# Columbia Corner Cobra



## Mudslinger (Mar 16, 2008)

https://www.youtube.com/watch?v=OYeQxFQSMFo


----------



## cazna (Mar 28, 2010)

Very Clever.


----------



## VANMAN (Jan 14, 2011)

cazna said:


> Very Clever.


Looks like no-coat they r playing with there!!
No use for paper 
/metal beads or paper tape I would think! Looks cool tho:thumbsup:


----------



## Mudslinger (Mar 16, 2008)

Interesting product can't wait to see how it works out on the job site.


----------



## gordie (Nov 6, 2012)

Looks cool tapers have the coolest tools with the coolest names bazooka , manta ray , corner cobra. must have been a boarder who named boxes lame never let a boarder market a product again lol


----------



## Lloydnz (Oct 21, 2010)

I brought one and it works brilliantly on no coat and paper faced beads was worth the money


----------



## Mudslinger (Mar 16, 2008)

Good to hear, looks like a nice product.


----------



## upnorth906 (Nov 15, 2016)

looks cool


----------



## fr8train (Jan 20, 2008)

Wonder if they are sending out samples. We put on our fair share of No-Coat. 

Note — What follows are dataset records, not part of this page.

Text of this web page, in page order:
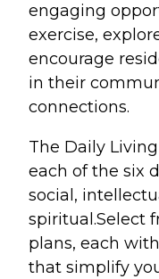
engaging
exercise,
encourage
in their
connections.
The Daily
each of the six
social,
spiritual.Select
plans, each
that simplify
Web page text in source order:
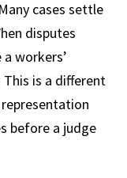
cases settle
disputes
workers’
is a different
before a judge
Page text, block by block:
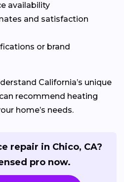
availability
and satisfaction
or brand
California’s unique
recommend heating
home’s needs.
repair in Chico, CA?
pro now.
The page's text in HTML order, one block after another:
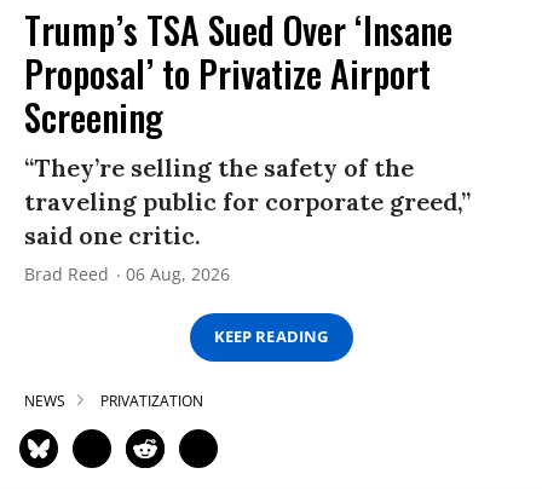
Trump’s TSA Sued Over ‘Insane
Proposal’ to Privatize Airport
Screening
“They’re selling the safety of the
traveling public for corporate greed,”
said one critic.
Brad Reed 06 Aug, 2026
KEEP READING
NEWS PRIVATIZATION
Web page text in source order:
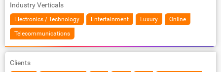
Industry Verticals
Electronics / Technology Entertainment Luxury Online
Telecommunications
Clients
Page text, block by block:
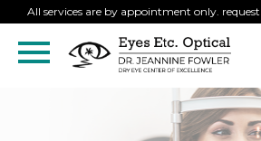
All services are by appointment only.
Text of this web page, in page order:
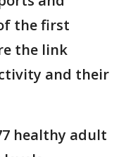
the first
the link
and their
healthy adult
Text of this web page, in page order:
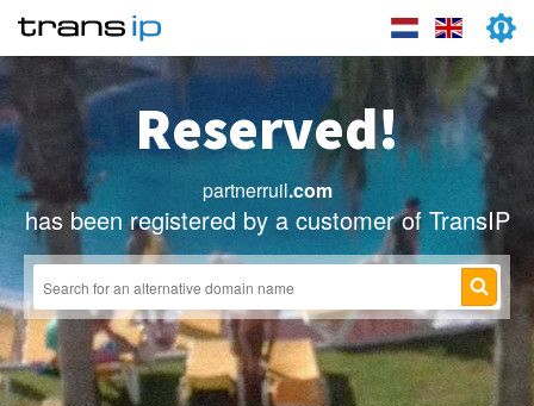
Reserved!
partnerruil.com
has been registered by a customer of TransIP
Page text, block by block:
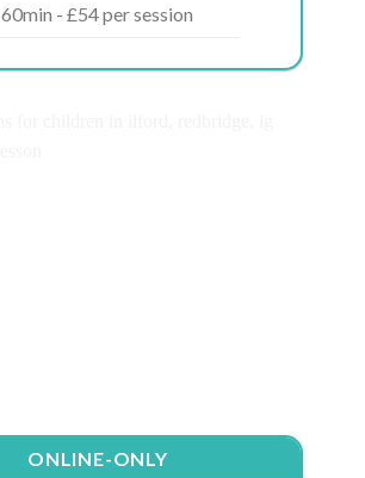
60min - £54 per session
ONLINE-ONLY
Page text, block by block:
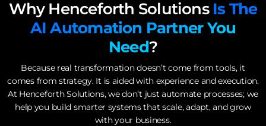
Why Henceforth Solutions Is The
AI Automation Partner You
Need?
Because real transformation doesn’t come from tools, it
comes from strategy. It is aided with experience and execution.
At Henceforth Solutions, we don’t just automate processes; we
help you build smarter systems that scale, adapt, and grow
with your business.
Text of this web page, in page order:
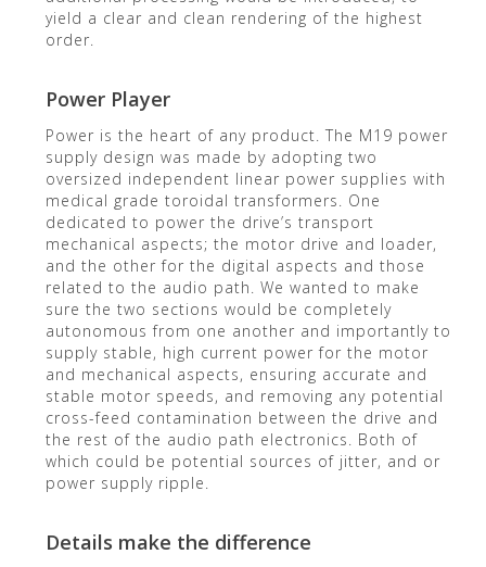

Sent from my iPhone using Tapatalk


----------



## FinisherDave (Jan 21, 2017)

*Imma need one!*

Thanks for posting this! I've been looking for exactly this tool for years. Firstly, it appears to wipe out tape in with a wider roller and secondly, pretty much any angle! BONUS!

Im ordring mine tomorrow


----------